■ **REQUIREMENT**
When a line in the records contains the string "iterative", copy that line.
### STORED DATA ###
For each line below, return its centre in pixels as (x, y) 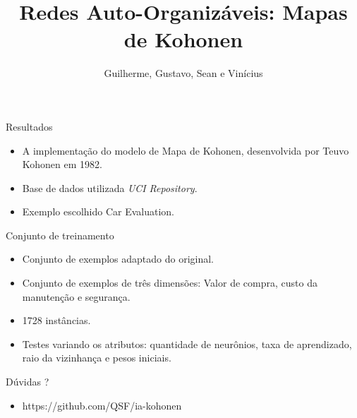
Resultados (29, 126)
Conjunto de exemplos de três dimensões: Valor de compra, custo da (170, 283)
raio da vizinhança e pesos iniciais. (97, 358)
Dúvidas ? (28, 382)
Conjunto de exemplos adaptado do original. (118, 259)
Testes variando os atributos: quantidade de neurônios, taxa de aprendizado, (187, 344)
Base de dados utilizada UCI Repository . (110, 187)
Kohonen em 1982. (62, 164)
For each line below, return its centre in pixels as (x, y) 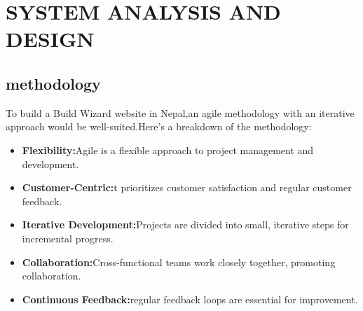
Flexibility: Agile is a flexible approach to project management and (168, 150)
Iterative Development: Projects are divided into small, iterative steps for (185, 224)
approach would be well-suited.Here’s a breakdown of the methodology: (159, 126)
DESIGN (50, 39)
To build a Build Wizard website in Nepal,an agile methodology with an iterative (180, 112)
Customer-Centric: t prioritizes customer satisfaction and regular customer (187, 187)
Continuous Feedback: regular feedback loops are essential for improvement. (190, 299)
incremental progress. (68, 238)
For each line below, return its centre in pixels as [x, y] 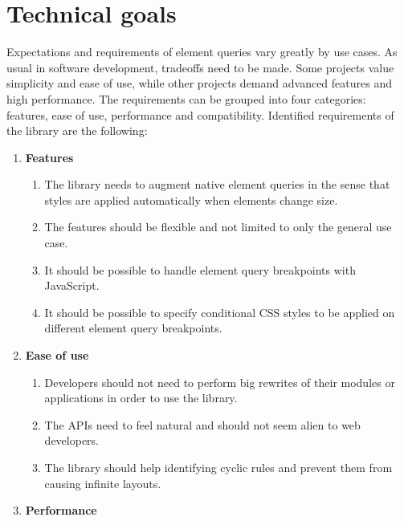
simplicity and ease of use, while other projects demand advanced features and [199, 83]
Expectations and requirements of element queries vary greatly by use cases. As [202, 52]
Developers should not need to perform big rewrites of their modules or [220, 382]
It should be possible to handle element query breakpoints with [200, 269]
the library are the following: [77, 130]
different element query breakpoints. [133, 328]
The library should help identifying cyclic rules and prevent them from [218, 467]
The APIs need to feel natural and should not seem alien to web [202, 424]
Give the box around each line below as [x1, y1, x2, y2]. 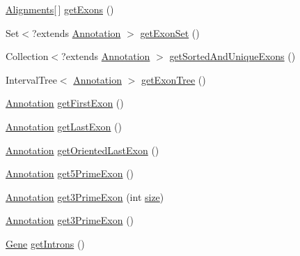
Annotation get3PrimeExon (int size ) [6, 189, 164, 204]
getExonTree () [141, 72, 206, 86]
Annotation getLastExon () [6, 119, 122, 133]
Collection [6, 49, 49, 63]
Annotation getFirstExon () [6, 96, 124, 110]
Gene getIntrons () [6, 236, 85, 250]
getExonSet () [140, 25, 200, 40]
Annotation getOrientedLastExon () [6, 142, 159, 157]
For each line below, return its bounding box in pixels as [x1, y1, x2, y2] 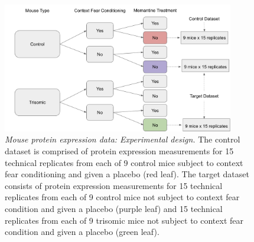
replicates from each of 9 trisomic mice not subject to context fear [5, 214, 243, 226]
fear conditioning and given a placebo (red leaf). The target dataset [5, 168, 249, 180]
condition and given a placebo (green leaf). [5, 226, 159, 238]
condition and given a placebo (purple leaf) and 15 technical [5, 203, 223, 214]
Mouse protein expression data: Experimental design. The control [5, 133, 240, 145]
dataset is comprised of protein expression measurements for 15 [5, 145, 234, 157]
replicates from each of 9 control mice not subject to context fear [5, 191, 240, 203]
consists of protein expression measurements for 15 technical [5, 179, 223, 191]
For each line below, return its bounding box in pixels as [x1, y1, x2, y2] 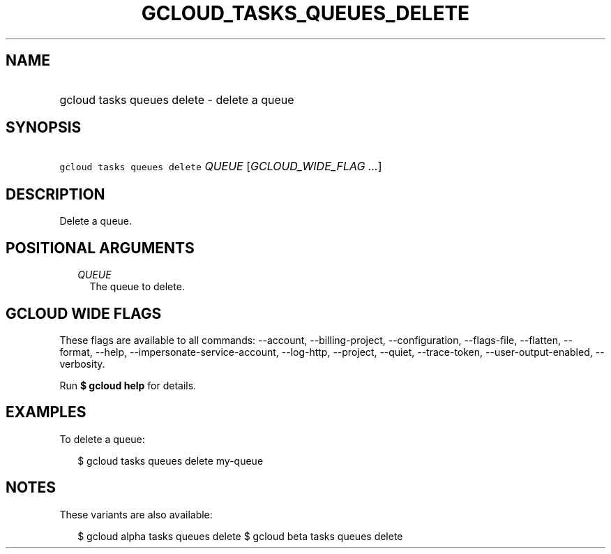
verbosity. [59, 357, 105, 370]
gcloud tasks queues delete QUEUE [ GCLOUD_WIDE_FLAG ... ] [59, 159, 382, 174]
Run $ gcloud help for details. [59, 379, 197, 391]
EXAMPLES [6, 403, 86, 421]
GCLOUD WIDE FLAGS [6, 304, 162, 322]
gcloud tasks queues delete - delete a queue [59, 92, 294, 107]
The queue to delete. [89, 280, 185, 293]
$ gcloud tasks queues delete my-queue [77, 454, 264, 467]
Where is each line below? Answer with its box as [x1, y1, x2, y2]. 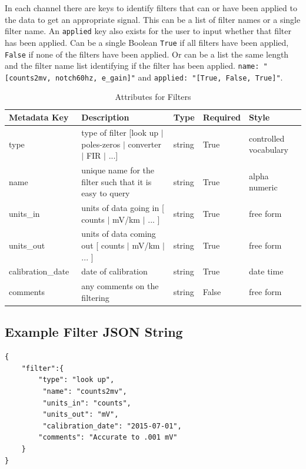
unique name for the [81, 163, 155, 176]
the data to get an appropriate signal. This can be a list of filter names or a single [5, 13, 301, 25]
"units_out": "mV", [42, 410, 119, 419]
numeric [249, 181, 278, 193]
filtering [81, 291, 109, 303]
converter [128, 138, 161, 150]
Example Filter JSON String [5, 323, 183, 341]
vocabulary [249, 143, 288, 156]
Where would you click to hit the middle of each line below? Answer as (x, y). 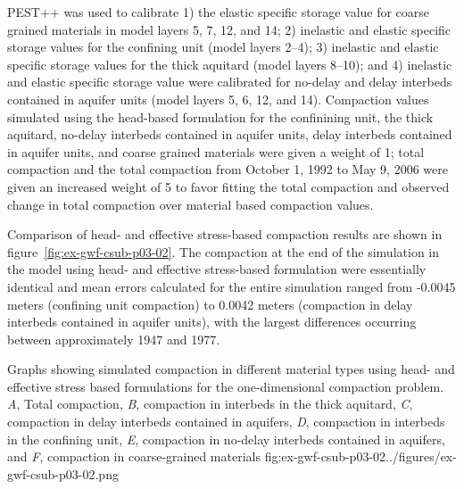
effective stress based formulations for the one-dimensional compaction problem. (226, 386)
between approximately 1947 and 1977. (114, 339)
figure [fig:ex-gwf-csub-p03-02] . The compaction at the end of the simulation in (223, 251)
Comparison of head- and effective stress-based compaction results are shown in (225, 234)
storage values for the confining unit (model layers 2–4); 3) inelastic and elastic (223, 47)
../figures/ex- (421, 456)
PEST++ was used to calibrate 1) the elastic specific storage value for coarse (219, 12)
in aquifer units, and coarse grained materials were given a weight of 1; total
###
■ **WORKED SOLUTION**
Iterative Development: Projects are divided into small, iterative steps for (185, 224)
To build a Build Wizard website in Nepal,an agile methodology with an iterative (180, 112)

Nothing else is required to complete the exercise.